**How to complete this task**
Please report each line in the material below that includes "evolutionary".

----- Data in this exercise

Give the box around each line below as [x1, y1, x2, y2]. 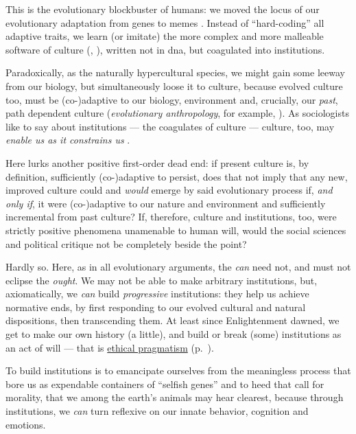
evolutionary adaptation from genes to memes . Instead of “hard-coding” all [5, 15, 324, 30]
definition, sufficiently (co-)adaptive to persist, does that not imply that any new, [5, 169, 348, 183]
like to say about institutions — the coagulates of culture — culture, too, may [5, 119, 335, 133]
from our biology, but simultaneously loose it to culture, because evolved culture [5, 78, 343, 93]
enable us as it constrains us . [5, 133, 130, 147]
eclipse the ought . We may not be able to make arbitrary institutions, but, [5, 273, 318, 287]
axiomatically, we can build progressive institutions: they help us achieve [5, 286, 309, 301]
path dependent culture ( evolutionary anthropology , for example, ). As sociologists [5, 106, 349, 120]
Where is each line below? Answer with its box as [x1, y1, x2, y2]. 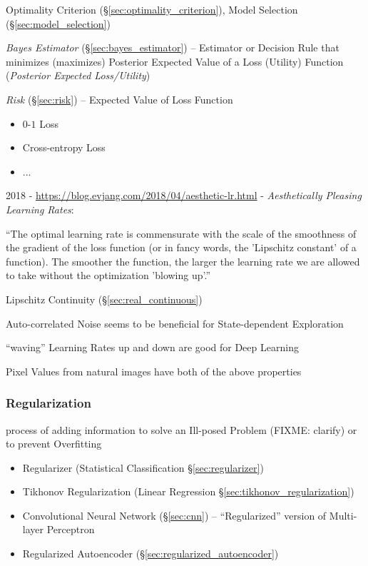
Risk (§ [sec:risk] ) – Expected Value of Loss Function [6, 91, 233, 106]
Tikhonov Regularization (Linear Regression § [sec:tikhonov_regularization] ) [22, 484, 354, 499]
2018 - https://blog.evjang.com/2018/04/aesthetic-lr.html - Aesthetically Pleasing [6, 188, 362, 203]
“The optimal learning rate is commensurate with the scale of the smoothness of [6, 226, 357, 241]
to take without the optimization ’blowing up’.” [6, 268, 211, 283]
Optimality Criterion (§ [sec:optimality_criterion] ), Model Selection [6, 2, 298, 16]
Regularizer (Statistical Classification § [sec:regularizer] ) [22, 460, 264, 475]
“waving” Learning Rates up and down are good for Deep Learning [6, 340, 299, 355]
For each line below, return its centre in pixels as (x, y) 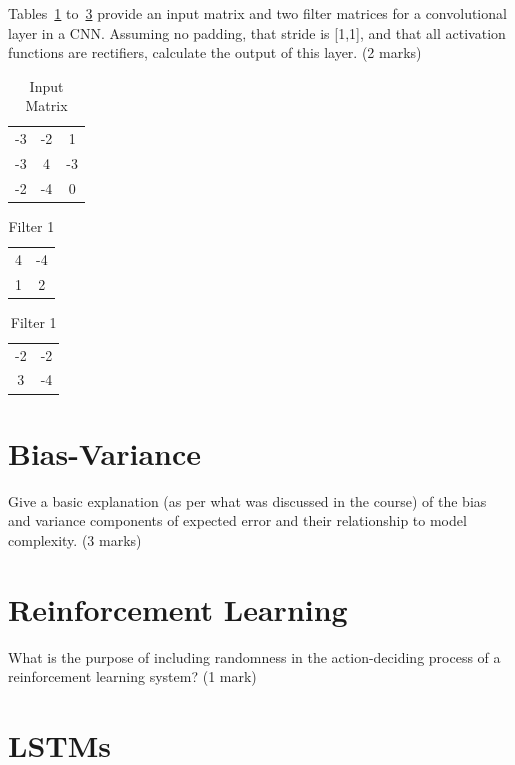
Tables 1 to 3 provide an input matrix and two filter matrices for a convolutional (257, 13)
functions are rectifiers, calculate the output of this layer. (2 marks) (215, 52)
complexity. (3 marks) (75, 539)
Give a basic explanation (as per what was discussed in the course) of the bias (247, 500)
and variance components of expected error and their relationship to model (237, 520)
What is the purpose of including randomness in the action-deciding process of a (254, 656)
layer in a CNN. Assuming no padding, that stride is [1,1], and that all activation (257, 32)
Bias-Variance (105, 452)
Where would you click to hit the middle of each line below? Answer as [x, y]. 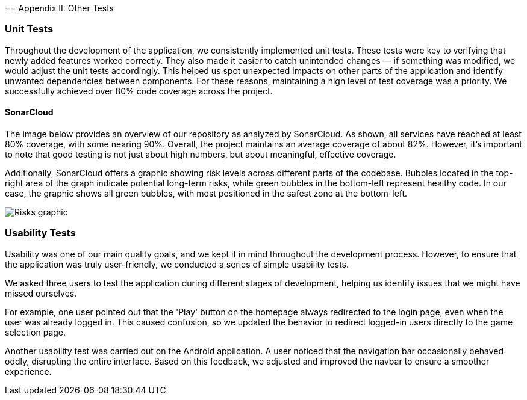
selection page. [36, 332]
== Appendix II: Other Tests [59, 8]
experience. [28, 371]
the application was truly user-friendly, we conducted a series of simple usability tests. [177, 264]
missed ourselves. [41, 293]
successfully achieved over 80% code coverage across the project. [139, 91]
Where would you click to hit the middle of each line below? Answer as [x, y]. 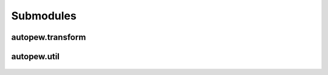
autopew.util [36, 57]
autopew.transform [49, 37]
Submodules [44, 16]
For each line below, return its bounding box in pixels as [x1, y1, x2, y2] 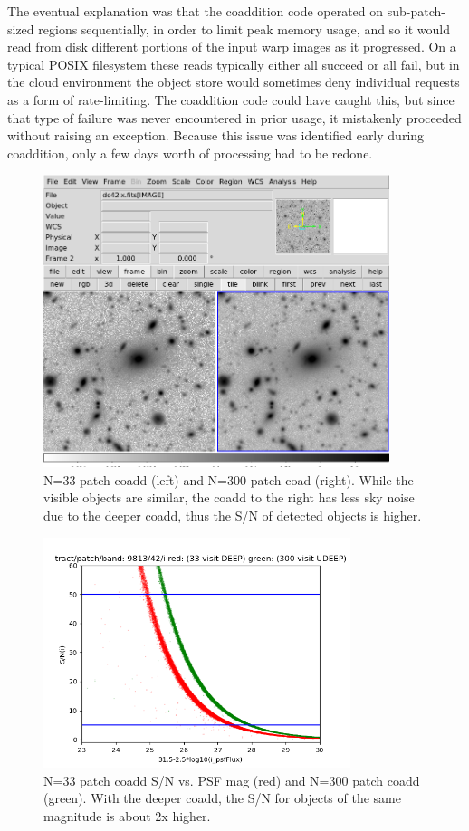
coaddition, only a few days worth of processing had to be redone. [7, 143, 373, 162]
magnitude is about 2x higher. [43, 806, 211, 825]
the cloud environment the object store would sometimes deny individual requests [7, 72, 460, 91]
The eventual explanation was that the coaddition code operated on [7, 2, 384, 20]
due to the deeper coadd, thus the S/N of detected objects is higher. [43, 506, 422, 524]
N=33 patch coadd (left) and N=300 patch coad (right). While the [43, 470, 414, 489]
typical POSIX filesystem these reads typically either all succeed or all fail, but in [7, 54, 460, 73]
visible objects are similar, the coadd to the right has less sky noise [43, 488, 415, 507]
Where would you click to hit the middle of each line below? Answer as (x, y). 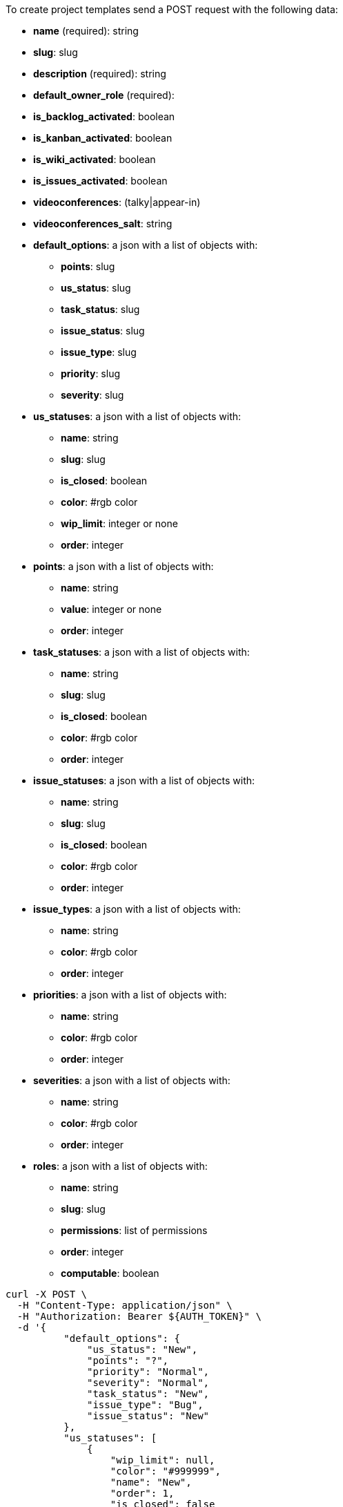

----------

**Answer to this exercise**
evolutionary adaptation from genes to memes . Instead of “hard-coding” all [5, 15, 324, 30]
path dependent culture ( evolutionary anthropology , for example, ). As sociologists [5, 106, 349, 120]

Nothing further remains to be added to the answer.